| Task |
The pictures are to be omitted when the entries are reproduced exactly.
(Beginning of Input)
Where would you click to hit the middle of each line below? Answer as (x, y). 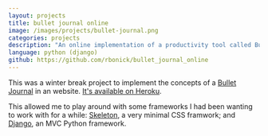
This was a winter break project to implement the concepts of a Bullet (122, 82)
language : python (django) (53, 52)
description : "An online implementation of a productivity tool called (130, 45)
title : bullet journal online (59, 23)
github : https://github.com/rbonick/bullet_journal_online (108, 60)
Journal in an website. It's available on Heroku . (85, 91)
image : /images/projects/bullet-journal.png (83, 30)
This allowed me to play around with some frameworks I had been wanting (130, 106)
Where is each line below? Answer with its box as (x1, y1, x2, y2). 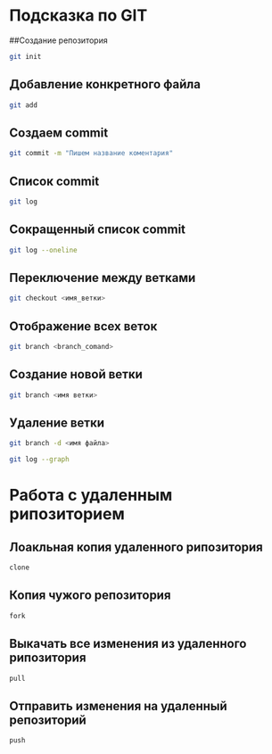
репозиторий (9, 712, 87, 727)
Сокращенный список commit (9, 222, 185, 237)
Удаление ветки (9, 416, 105, 431)
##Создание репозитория (9, 35, 109, 46)
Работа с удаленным (9, 485, 173, 505)
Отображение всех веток (9, 319, 158, 334)
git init (9, 52, 42, 61)
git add (9, 100, 38, 110)
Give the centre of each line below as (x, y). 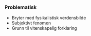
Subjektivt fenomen (31, 23)
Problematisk (21, 7)
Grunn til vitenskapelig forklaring (44, 28)
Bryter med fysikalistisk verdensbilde (49, 18)
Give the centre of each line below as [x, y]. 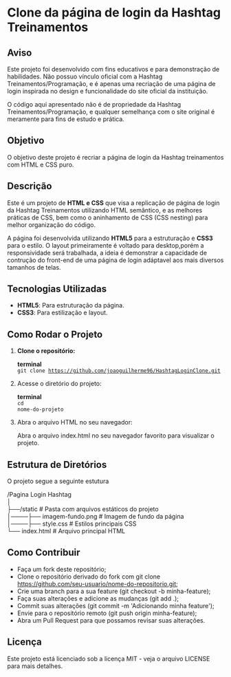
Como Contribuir [44, 553]
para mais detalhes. [35, 666]
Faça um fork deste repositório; [62, 569]
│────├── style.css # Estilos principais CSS [72, 524]
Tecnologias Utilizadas [57, 289]
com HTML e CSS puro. [41, 164]
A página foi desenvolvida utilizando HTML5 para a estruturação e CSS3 [110, 238]
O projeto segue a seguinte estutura [58, 481]
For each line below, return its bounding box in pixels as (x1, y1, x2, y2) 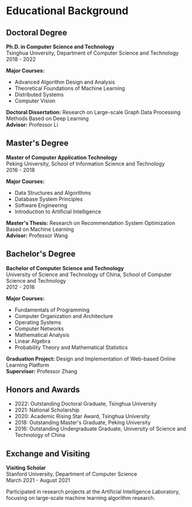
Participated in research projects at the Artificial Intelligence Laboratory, (6, 488, 180, 495)
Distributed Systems (14, 91, 64, 98)
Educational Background (6, 4, 129, 18)
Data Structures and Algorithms (14, 189, 91, 196)
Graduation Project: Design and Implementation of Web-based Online (6, 355, 176, 362)
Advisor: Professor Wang (6, 231, 68, 239)
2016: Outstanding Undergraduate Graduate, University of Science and (14, 425, 186, 432)
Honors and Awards (6, 385, 80, 395)
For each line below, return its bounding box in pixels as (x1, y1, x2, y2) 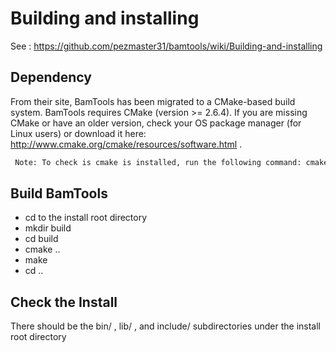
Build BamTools (10, 185, 108, 202)
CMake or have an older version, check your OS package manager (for (10, 117, 302, 129)
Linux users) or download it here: (10, 127, 147, 139)
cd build (24, 233, 59, 245)
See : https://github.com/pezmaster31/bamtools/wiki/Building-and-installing (10, 40, 323, 52)
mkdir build (24, 222, 72, 234)
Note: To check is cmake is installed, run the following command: (14, 157, 302, 167)
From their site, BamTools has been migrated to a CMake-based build (10, 95, 296, 107)
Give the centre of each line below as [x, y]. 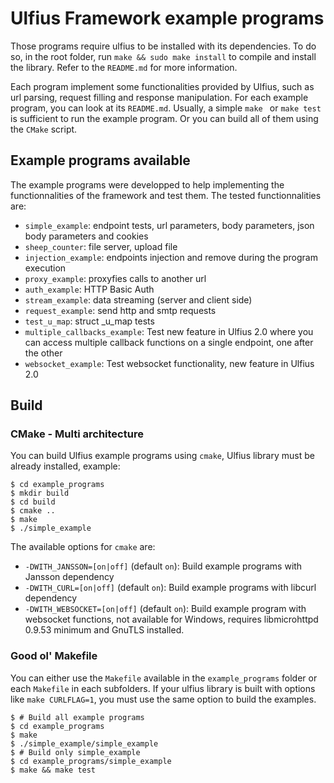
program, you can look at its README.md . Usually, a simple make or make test [166, 108]
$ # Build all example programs [77, 717]
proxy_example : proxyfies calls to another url [115, 278]
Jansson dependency [69, 577]
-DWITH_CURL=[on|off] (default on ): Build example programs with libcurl [170, 588]
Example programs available [100, 160]
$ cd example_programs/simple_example [91, 761]
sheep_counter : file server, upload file [101, 246]
(End of Input)
| Reply |
Where would you click to hit the middle of each line below? Answer as (x, y). 
This was a winter break project to implement the concepts of a Bullet (122, 82)
language : python (django) (53, 52)
description : "An online implementation of a productivity tool called (130, 45)
title : bullet journal online (59, 23)
github : https://github.com/rbonick/bullet_journal_online (108, 60)
Journal in an website. It's available on Heroku . (85, 91)
image : /images/projects/bullet-journal.png (83, 30)
This allowed me to play around with some frameworks I had been wanting (130, 106)
Where is each line below? Answer with its box as (x1, y1, x2, y2). 
репозиторий (9, 712, 87, 727)
Сокращенный список commit (9, 222, 185, 237)
Удаление ветки (9, 416, 105, 431)
##Создание репозитория (9, 35, 109, 46)
Работа с удаленным (9, 485, 173, 505)
Отображение всех веток (9, 319, 158, 334)
git init (9, 52, 42, 61)
git add (9, 100, 38, 110)
Give the centre of each line below as (x, y). 
Subjektivt fenomen (31, 23)
Problematisk (21, 7)
Grunn til vitenskapelig forklaring (44, 28)
Bryter med fysikalistisk verdensbilde (49, 18)
Give the centre of each line below as [x, y]. 
Como Contribuir [44, 553]
para mais detalhes. [35, 666]
Faça um fork deste repositório; [62, 569]
│────├── style.css # Estilos principais CSS [72, 524]
Tecnologias Utilizadas [57, 289]
com HTML e CSS puro. [41, 164]
A página foi desenvolvida utilizando HTML5 para a estruturação e CSS3 [110, 238]
O projeto segue a seguinte estutura [58, 481]
For each line below, return its bounding box in pixels as (x1, y1, x2, y2) 
Participated in research projects at the Artificial Intelligence Laboratory, (6, 488, 180, 495)
Distributed Systems (14, 91, 64, 98)
Educational Background (6, 4, 129, 18)
Data Structures and Algorithms (14, 189, 91, 196)
Graduation Project: Design and Implementation of Web-based Online (6, 355, 176, 362)
Advisor: Professor Wang (6, 231, 68, 239)
2016: Outstanding Undergraduate Graduate, University of Science and (14, 425, 186, 432)
Honors and Awards (6, 385, 80, 395)
For each line below, return its bounding box in pixels as (x1, y1, x2, y2) 
Build BamTools (10, 185, 108, 202)
CMake or have an older version, check your OS package manager (for (10, 117, 302, 129)
Linux users) or download it here: (10, 127, 147, 139)
cd build (24, 233, 59, 245)
See : https://github.com/pezmaster31/bamtools/wiki/Building-and-installing (10, 40, 323, 52)
mkdir build (24, 222, 72, 234)
Note: To check is cmake is installed, run the following command: (14, 157, 302, 167)
From their site, BamTools has been migrated to a CMake-based build (10, 95, 296, 107)
Give the centre of each line below as [x, y]. 
program, you can look at its README.md . Usually, a simple make or make test [166, 108]
$ # Build all example programs [77, 717]
proxy_example : proxyfies calls to another url [115, 278]
Jansson dependency [69, 577]
-DWITH_CURL=[on|off] (default on ): Build example programs with libcurl [170, 588]
Example programs available [100, 160]
$ cd example_programs/simple_example [91, 761]
sheep_counter : file server, upload file [101, 246]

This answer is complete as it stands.